Really unfortunate issue because the gem seems great otherwise.
You could use the apparaisal gem to test que specs against multiple rails versions.
I'm seeing the same WARNING here. Vanilla Rails5, single que worker.
This issue should be re-opened. The que README should contain a clear warning that que is not compatible with Rails5.
Alright, issue reopened. I'm happy to accept a patch that isn't too invasive to Que's connection management.
Since nothing changed in Que, it seems like this must be from some kind of change on the Rails/ActiveRecord side.
Has anybody been able to confirm that this issue is not present in a blank Rails 4.x app but is present in a blank Rails 5.x app?
hey folks, I'd love to dig into this with some of my spare time these next couple weeks.

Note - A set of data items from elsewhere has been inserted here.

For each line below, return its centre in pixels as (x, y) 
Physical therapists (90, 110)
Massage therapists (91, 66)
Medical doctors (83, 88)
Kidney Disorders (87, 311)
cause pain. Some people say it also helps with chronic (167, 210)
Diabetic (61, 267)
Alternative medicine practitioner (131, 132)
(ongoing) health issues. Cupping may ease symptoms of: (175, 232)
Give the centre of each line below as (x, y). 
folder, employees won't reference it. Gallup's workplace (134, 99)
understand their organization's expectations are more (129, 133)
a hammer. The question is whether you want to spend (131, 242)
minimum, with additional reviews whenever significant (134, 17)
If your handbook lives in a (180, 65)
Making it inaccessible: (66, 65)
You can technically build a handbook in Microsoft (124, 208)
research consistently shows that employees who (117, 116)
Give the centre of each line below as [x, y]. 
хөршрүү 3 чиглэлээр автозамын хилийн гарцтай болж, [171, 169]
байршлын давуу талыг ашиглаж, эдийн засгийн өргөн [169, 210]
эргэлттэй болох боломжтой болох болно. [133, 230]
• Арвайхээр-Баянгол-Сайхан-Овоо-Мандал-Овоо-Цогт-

Looking back through the issue, though, I don't see anything linking to a basic Rails app that reproduces this problem.
Can somebody who has encountered this issue please just create a brand new Rails app that has this problem and link to the Github repo with an explanation of how you trigger the errors? Ideally it would have as few changes as necessary from the initial generated app.

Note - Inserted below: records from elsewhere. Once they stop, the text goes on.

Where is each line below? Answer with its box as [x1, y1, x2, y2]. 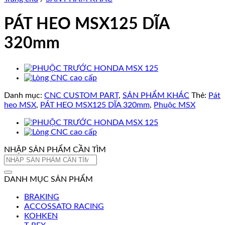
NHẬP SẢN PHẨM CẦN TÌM [4, 145, 106, 154]
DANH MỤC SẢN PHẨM [4, 175, 93, 183]
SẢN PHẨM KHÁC [123, 91, 189, 99]
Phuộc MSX [154, 100, 195, 109]
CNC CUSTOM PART [44, 91, 119, 99]
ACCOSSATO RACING [24, 202, 104, 210]
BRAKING [24, 192, 59, 201]
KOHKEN [24, 211, 58, 220]

@bgentry: I created a minimum viable Rails 5 + Queue 0.12 app which shows the issue very apparently:
https://github.com/nbibler/rails-5-que-exclusivelocking
You can see the commit history on that repo contains nothing unusual other than forcing Que to async mode in tests and avoiding the Rails ActiveJob::TestCase
inheritance to allow Que to be used in test mode.
@nbibler thank you!
So what happens is that since Rails 5 it is expected that app servers/job queues are using an executor (Rails.application.executor
) or a reloader (Rails.application.reloader
) when entering "Rails application space" (my wording, not an official moniker). This is required so that Rails is able to maintain caches/connections/code reloading etc. ActiveJob
does this automatically for que
here: https://github.com/rails/rails/blob/93c9534/activejob/lib/active_job/queue_adapters/que_adapter.rb#L32 (via ActiveJob::Base.execute
).
The problem is that que
is entering Rails application space a bit earlier than expected. The solution is to declare the intent like this:
diff --git a/lib/que/adapters/active_record.rb b/lib/que/adapters/active_record.rb
index 083e1e6..6feeada 100644
--- a/lib/que/adapters/active_record.rb
+++ b/lib/que/adapters/active_record.rb
@@ -59,7 +59,9 @@ module Que
private
def checkout_activerecord_adapter(&block)

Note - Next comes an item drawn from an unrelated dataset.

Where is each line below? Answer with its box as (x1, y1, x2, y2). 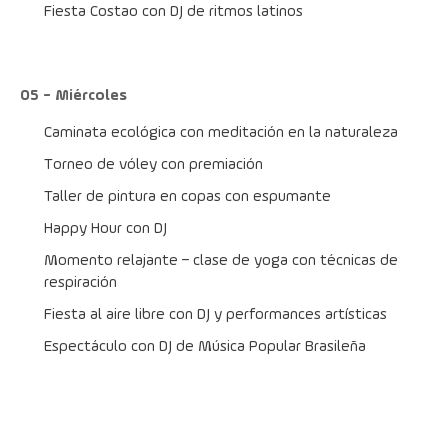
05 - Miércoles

- ::ActiveRecord::Base.connection_pool.with_connection(&block)
+ ::Rails.application.executor.wrap do
+ ::ActiveRecord::Base.connection_pool.with_connection(&block)
+ end
end
end
end
Que::Adapters::ActiveRecord#cleanup!
's call into ::ActiveRecord::Base.clear_active_connections!
thus becomes probably unnecessary as Rails does that automatically upon leaving an outer most executor block (executor is reentrant).
For more info there is a WIP guide rails/rails#27494 in the works.
Thanks thedarkone, very interesting. Tomorrow is my open source day at work so I should be able to review all that and probably make a bugfix release.
On Thu, Jan 19, 2017 at 9:21 PM thedarkone notifications@github.com wrote:
@nbibler https://github.com/nbibler thank you!
So what happens is that since Rails 5 it is expected that app servers/job queues are using an executor (Rails.application.executor) or a reloader ( Rails.application.reloader) when entering "Rails application space" (my wording, not an official moniker). This is required so that Rails is able to maintain caches/connections/code reloading etc. ActiveJob does this automatically for que here: https://github.com/rails/rails/blob/93c9534/activejob/lib/active_job/queue_adapters/que_adapter.rb#L32 (via ActiveJob::Base.execute).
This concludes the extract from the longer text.